Dataset items:
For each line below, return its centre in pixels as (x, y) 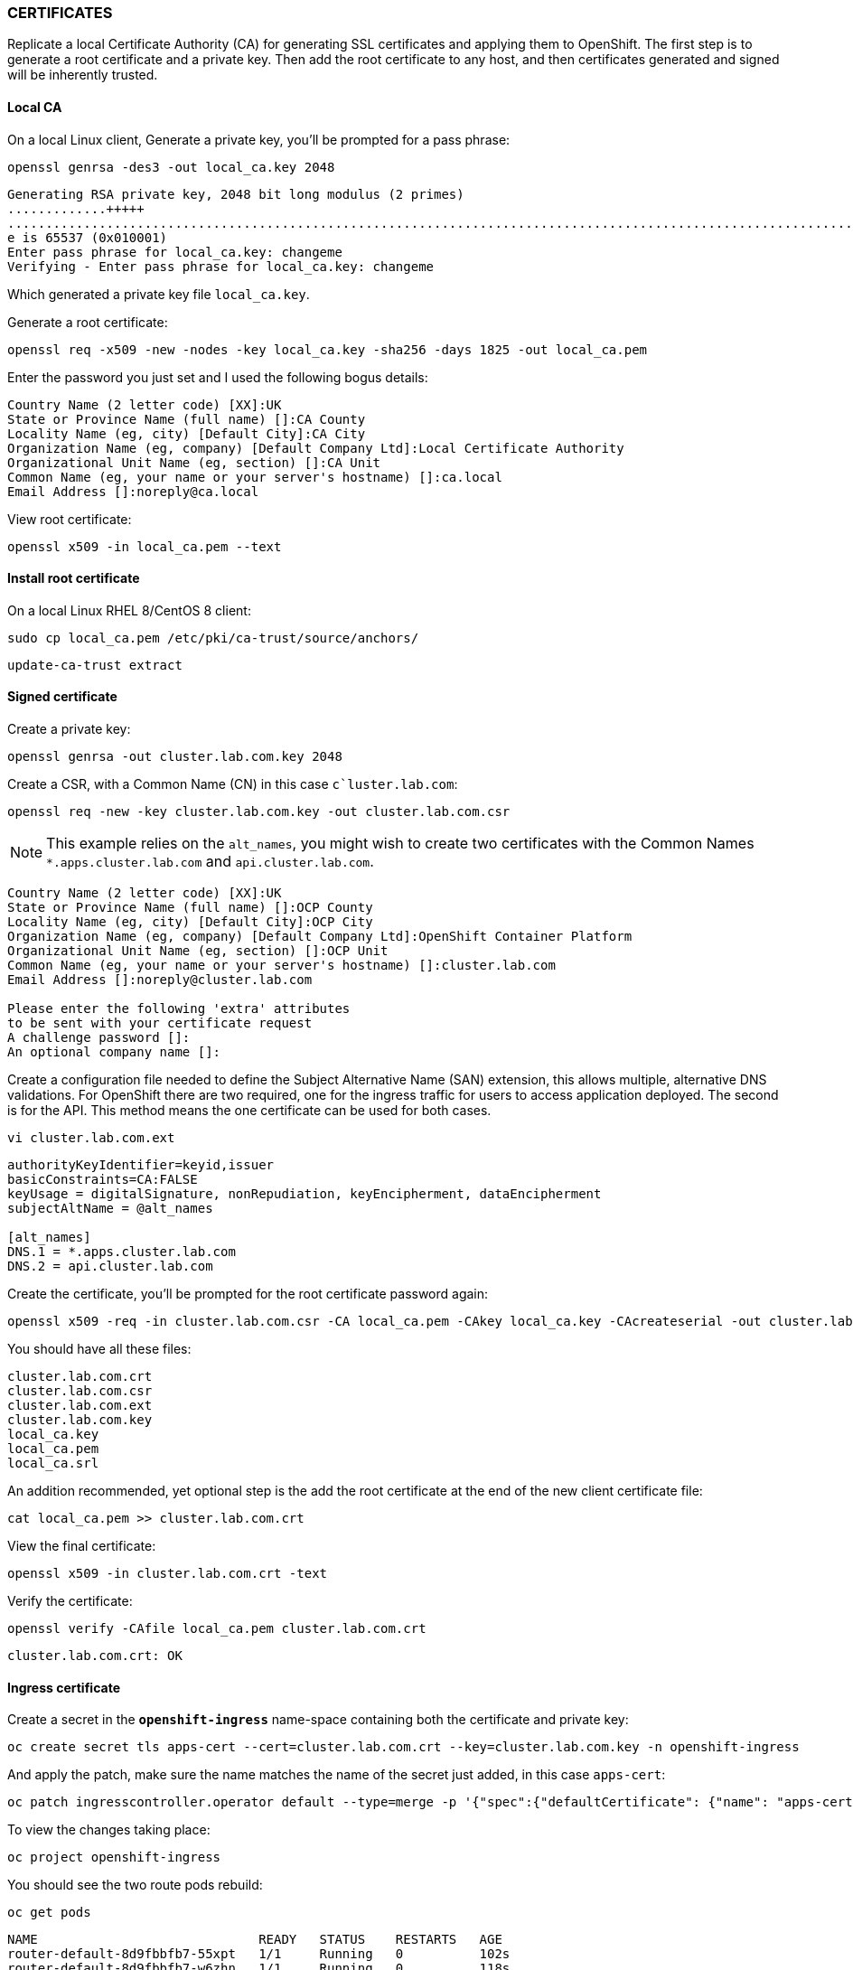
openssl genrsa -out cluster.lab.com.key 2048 (175, 757)
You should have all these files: (99, 1349)
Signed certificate (62, 697)
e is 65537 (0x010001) (88, 237)
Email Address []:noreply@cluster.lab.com (160, 980)
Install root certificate (74, 578)
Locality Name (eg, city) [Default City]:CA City (187, 433)
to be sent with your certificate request (160, 1023)

EXERCISE
Extract from the data every line where "cluster" shows up.

RESULT BELOW
openssl genrsa -out cluster.lab.com.key 2048 (175, 757)
Email Address []:noreply@cluster.lab.com (160, 980)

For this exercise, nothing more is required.